After Shreveport killings, Louisiana domestic violence support groups denied more funding
In the wake of one of the deadliest domestic violence incidents in Louisiana history, advocates pushed the state Legislature to provide more money for victim services.
But no additional money has been set aside for domestic abuse prevention and state lawmakers are only a few days away from finalizing the annual state budget plan that takes effect July 1.
The Louisiana Coalition Against Domestic Violence said its victim assistance programs will have to be scaled back if the state doesn’t provide funds to cover a shortfall left by federal funding cuts.
“This is not the time to allow any domestic violence protections to end, and that, unfortunately, is what will occur if we don’t receive additional funds,” said Mariah Stidham Wineski, executive director of the coalition.
Wineski asked the legislature to provide $3.2 million more in the next fiscal year.
She requested the money at a public hearing held just three weeks after Shamar Elkins shot and killed his seven children and one of their cousins on April 19 in Shreveport. He also injured his estranged wife and another woman during the same attack and later died in a standoff with police.
The Associated Press called the tragedy one of the deadliest mass shootings in the country in recent years. The children killed were ages 3 to 11.
The domestic violence shelter for the Shreveport area, Project Celebration Inc., saw a surge in requests for help following the event. The organization’s crisis calls went from 15 to 97 per week, executive director Mitzi Harris told lawmakers at a hearing earlier this month.
“Some survivors are reporting that their abusers are making threats referencing violent acts similar to those committed by Mr. Elkins on April 19,” Harris said.
Louisiana has had a pervasive domestic violence problem for years. It consistently leads the nation in domestic homicides and has ranked among the top five almost every year since 1997, according to Louisiana’s Domestic Abuse Fatality Review report from 2024.
Nearly one-fourth of women and 6% of men in the state have experienced potentially lethal forms of intimate partner violence — defined as being choked, beaten, burned or wounded with a gun or knife — during their lifetimes, according to the Louisiana Violence Experiences Survey in 2025. Four percent of women and 3% of men said they were subjected to potentially lethal intimate partner violence in the last year.
To combat domestic abuse, Louisiana legislators started allocating an additional $7 million to expand domestic violence victim services three years ago. The funding allowed the state to double its number of emergency shelter beds for domestic violence survivors, from 335 to 661 beds, over four years.
But those gains have been offset by a loss of federal support. Since the state started devoting $7 million annually more to combat domestic violence in 2023, federal funding has dropped $4 million, with every shelter affected by the cut, according to Wineski.
There are also 1,300 requests for emergency shelter from domestic violence victims that go unmet every year, she said.
“Our organization alone has lost over a million dollars over the past five years in funding from the federal government,” Billi Lacombe, executive director of Faith House, a crisis center for domestic violence victims in Acadiana, said during the legislative hearing.

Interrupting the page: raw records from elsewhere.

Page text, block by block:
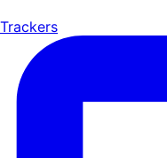
Trackers
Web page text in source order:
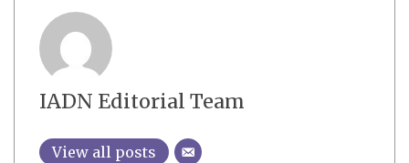
IADN Editorial Team
View all posts
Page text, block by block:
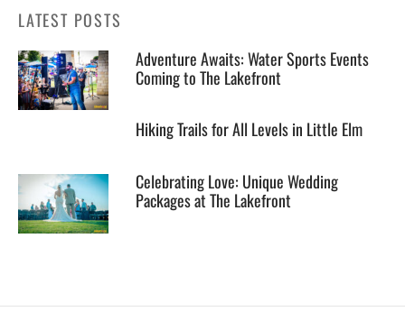
LATEST POSTS
Adventure Awaits: Water Sports Events
Coming to The Lakefront
Hiking Trails for All Levels in Little Elm
Celebrating Love: Unique Wedding
Packages at The Lakefront
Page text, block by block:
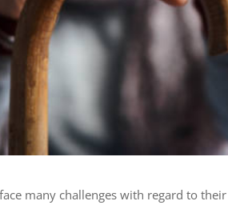
many challenges with regard to their
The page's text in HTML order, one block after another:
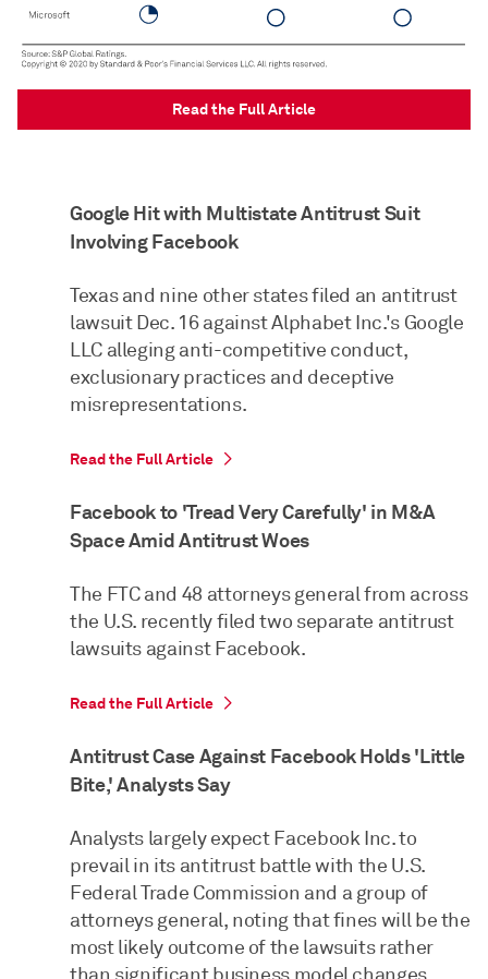
Read the Full Article
Google Hit with Multistate Antitrust Suit
Involving Facebook
Texas and nine other states filed an antitrust
lawsuit Dec. 16 against Alphabet Inc.'s Google
LLC alleging anti-competitive conduct,
exclusionary practices and deceptive
misrepresentations.
Read the Full Article
Facebook to 'Tread Very Carefully' in M&A
Space Amid Antitrust Woes
The FTC and 48 attorneys general from across
the U.S. recently filed two separate antitrust
lawsuits against Facebook.
Read the Full Article
Antitrust Case Against Facebook Holds 'Little
Bite,' Analysts Say
Analysts largely expect Facebook Inc. to
prevail in its antitrust battle with the U.S.
Federal Trade Commission and a group of
attorneys general, noting that fines will be the
most likely outcome of the lawsuits rather

In addition to restricting shelters, Wineski said the loss of federal funding is going to make it harder for her organization to provide free legal support to domestic violence survivors seeking divorces, child custody and protective orders. The federal grant that pays for those services expires Sept. 30, and it’s not clear whether it will be continued.
Another federal grant given to the Louisiana Department of Health that trains health care workers to screen for domestic violence and provides health care services at shelters is also ending, Wineski said.
Advocates also worry the state’s domestic violence fatality review panel will be scaled back or possibly shuttered when its $200,000 in annual federal funding disappears later this year. The panel investigates deaths attributed to domestic violence to look for patterns and trends that might inform state laws and public policy.
Louisiana just established its review panel in 2021, when it received federal funding to support the operation. Only four other states don’t have a similar system, Wineski said.
Louisiana lawmakers are facing budget constraints this year after economists downgraded the state’s revenue projections by $104 million for the next fiscal year. Gov. Jeff Landry and lawmakers also haven’t come up with the $150 million to $200 million needed to avoid a public school teacher and support worker pay cut yet.
Yet lawmakers have managed to find tens of millions of dollars to grant raises to several groups of state employees, including judges, firefighters and prison guards. Landry and lawmakers are also increasing spending on the state prison system by approximately $100 million next year in an effort to shore up public safety.
Sen. Sam Jenkins, D-Shreveport, said state lawmakers should consider increasing spending on domestic violence survivor services if they want to be serious about fighting crime. Jenkins represents Cedar Grove, the community where Elkins killed eight children last month.
“If an incident like what happened in Shreveport doesn’t get our attention, what will?” Jenkins said in a recent interview. “I think it would be a fitting tribute to those children who lost their lives.”